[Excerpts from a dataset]
--- START ---
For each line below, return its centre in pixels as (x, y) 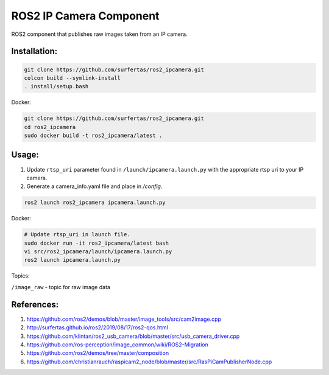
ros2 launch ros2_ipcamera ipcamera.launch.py (95, 203)
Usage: (25, 155)
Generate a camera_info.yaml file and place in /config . (94, 186)
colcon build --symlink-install (73, 78)
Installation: (34, 51)
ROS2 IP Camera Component (85, 16)
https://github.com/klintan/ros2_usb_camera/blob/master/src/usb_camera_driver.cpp (133, 336)
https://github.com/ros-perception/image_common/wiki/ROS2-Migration (117, 345)
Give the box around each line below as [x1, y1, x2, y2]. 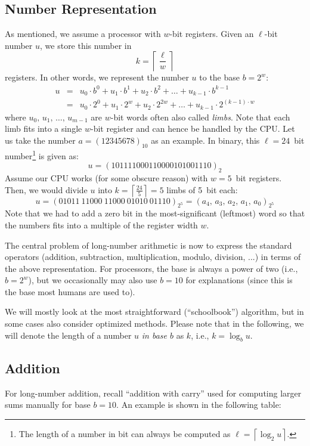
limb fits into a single [5, 122, 82, 135]
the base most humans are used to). [5, 285, 135, 298]
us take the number [5, 134, 76, 147]
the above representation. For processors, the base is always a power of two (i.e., [5, 262, 298, 274]
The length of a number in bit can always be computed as [18, 427, 231, 439]
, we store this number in [40, 39, 132, 51]
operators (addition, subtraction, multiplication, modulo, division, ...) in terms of [5, 250, 301, 263]
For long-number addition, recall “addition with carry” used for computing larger [5, 386, 302, 399]
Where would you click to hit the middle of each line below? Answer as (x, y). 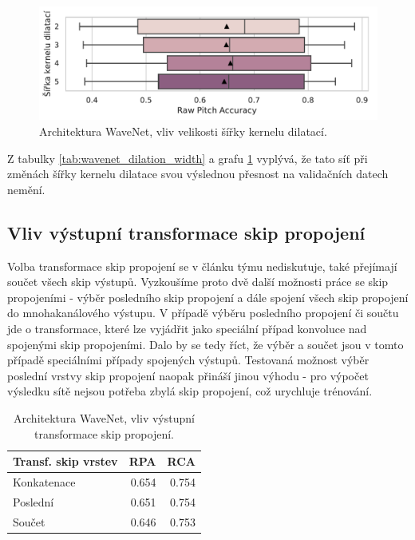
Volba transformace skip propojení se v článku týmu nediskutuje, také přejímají (202, 266)
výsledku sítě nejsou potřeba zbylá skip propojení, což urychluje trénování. (190, 391)
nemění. (26, 189)
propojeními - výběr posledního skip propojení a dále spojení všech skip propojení (208, 297)
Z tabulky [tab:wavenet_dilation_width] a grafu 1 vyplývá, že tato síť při (188, 158)
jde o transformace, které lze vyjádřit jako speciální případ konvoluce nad (187, 328)
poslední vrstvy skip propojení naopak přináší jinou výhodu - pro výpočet (188, 375)
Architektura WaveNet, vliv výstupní (104, 417)
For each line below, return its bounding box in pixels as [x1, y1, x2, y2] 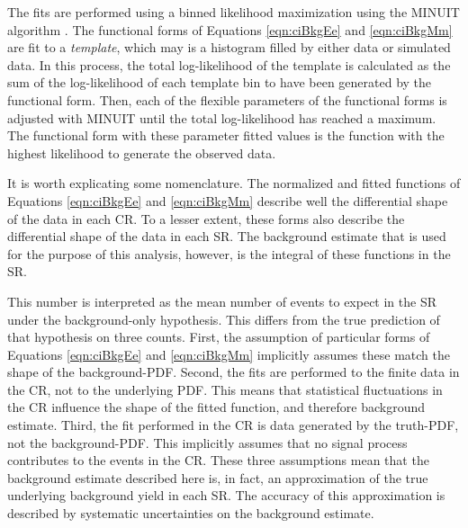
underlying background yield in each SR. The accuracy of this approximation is [7, 486, 445, 505]
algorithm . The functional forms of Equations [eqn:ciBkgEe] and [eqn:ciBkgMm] [7, 20, 453, 39]
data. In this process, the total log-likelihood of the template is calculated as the [7, 55, 451, 74]
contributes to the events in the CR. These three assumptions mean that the [7, 451, 429, 470]
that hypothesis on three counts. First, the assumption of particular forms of [7, 327, 430, 346]
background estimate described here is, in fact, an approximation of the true [7, 468, 428, 487]
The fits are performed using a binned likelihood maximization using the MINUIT [7, 3, 460, 21]
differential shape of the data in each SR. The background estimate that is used [7, 227, 446, 246]
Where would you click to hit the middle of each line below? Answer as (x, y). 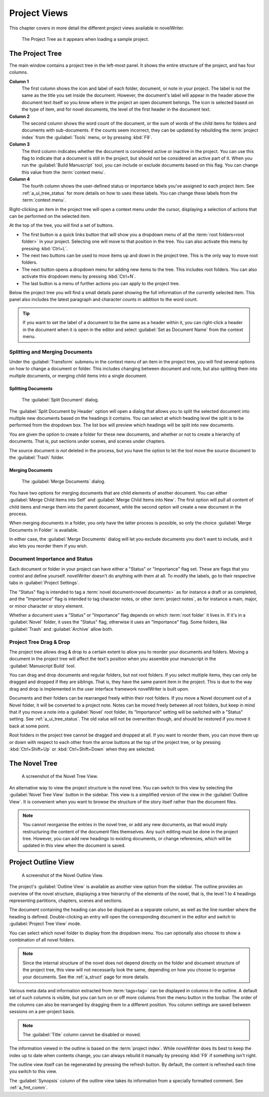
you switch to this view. (33, 1072)
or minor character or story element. (47, 606)
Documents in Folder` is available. (44, 530)
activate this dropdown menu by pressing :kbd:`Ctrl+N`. (79, 276)
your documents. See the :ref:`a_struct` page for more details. (86, 977)
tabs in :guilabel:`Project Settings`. (44, 583)
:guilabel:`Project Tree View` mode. (45, 924)
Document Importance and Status (51, 559)
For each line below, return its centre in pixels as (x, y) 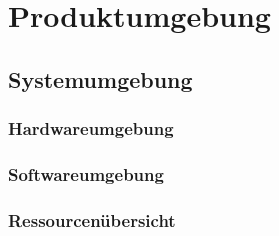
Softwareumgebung (86, 173)
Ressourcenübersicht (92, 219)
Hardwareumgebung (91, 128)
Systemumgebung (100, 78)
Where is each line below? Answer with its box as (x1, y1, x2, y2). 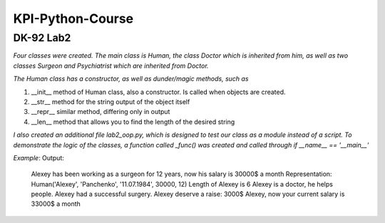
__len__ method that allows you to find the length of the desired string (31, 118, 235, 126)
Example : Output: (13, 153, 64, 162)
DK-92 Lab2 (13, 31, 71, 44)
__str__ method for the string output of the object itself (31, 97, 190, 106)
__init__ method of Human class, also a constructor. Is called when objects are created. (31, 88, 286, 96)
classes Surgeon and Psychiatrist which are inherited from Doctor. (13, 61, 210, 70)
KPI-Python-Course (13, 11, 134, 26)
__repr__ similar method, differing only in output (31, 108, 170, 116)
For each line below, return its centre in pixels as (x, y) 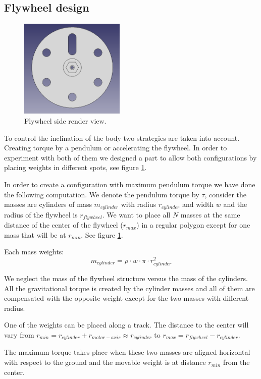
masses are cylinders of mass (48, 204)
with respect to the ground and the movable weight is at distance (105, 362)
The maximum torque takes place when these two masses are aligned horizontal (127, 352)
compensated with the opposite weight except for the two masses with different (126, 298)
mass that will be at (35, 234)
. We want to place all (136, 214)
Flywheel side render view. (65, 120)
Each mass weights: (34, 252)
--- END ---
◆ Your task ◆
Above are the records; return the lines in them from the one with "background estimate described" to the one with "Softwareumgebung (86, 173)", inclusive, exactly and without images.

◆ Final answer ◆
background estimate described here is, in fact, an approximation of the true [7, 468, 428, 487]
The fits are performed using a binned likelihood maximization using the MINUIT [7, 3, 460, 21]
differential shape of the data in each SR. The background estimate that is used [7, 227, 446, 246]
Where would you click to hit the middle of each line below? Answer as (x, y). 
you switch to this view. (33, 1072)
or minor character or story element. (47, 606)
Documents in Folder` is available. (44, 530)
activate this dropdown menu by pressing :kbd:`Ctrl+N`. (79, 276)
your documents. See the :ref:`a_struct` page for more details. (86, 977)
tabs in :guilabel:`Project Settings`. (44, 583)
:guilabel:`Project Tree View` mode. (45, 924)
Document Importance and Status (51, 559)
For each line below, return its centre in pixels as (x, y) 
Softwareumgebung (86, 173)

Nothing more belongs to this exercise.